» SOURCE INFORMATION

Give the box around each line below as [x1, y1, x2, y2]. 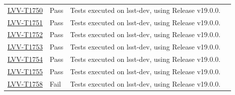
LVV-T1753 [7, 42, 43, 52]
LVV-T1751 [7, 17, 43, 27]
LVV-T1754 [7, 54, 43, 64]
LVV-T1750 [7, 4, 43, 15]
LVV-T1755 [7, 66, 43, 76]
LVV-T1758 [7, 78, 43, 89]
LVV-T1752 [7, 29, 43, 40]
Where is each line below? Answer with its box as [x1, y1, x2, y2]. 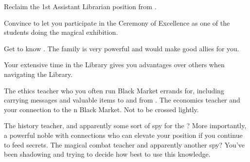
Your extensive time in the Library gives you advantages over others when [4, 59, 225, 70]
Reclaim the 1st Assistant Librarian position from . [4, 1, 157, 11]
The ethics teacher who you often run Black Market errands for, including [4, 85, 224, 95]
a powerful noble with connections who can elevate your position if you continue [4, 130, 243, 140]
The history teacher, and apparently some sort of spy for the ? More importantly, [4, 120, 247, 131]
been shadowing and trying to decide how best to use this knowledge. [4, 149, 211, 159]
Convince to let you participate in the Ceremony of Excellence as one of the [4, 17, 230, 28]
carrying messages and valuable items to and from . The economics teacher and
==
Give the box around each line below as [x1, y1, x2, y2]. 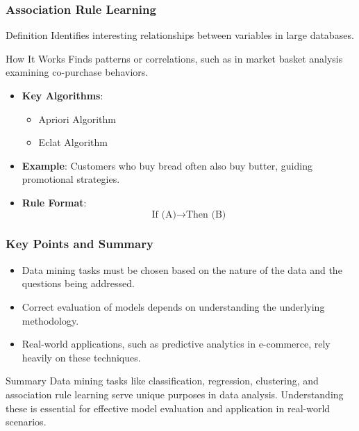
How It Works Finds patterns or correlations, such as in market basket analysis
...
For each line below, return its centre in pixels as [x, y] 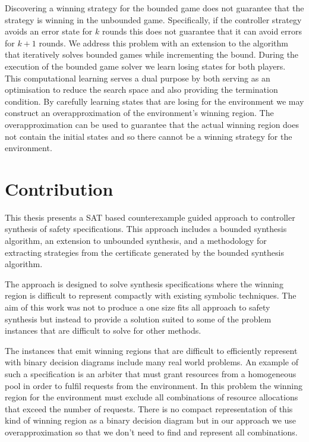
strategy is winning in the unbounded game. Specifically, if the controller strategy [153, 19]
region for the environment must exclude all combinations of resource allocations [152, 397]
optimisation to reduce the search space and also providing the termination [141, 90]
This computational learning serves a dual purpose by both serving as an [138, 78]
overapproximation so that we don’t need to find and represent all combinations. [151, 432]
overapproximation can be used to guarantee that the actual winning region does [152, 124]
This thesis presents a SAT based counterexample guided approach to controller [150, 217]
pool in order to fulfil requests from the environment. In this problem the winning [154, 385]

» EXERCISE GOAL
Among the entries above, the line containing "This computational learning", the line containing "pool in order", and all lines between them are to be restated word for word; nothing else belongs in the reply.

» ANSWER TO THIS TASK
This computational learning serves a dual purpose by both serving as an [138, 78]
overapproximation so that we don’t need to find and represent all combinations. [151, 432]
overapproximation can be used to guarantee that the actual winning region does [152, 124]
This thesis presents a SAT based counterexample guided approach to controller [150, 217]
pool in order to fulfil requests from the environment. In this problem the winning [154, 385]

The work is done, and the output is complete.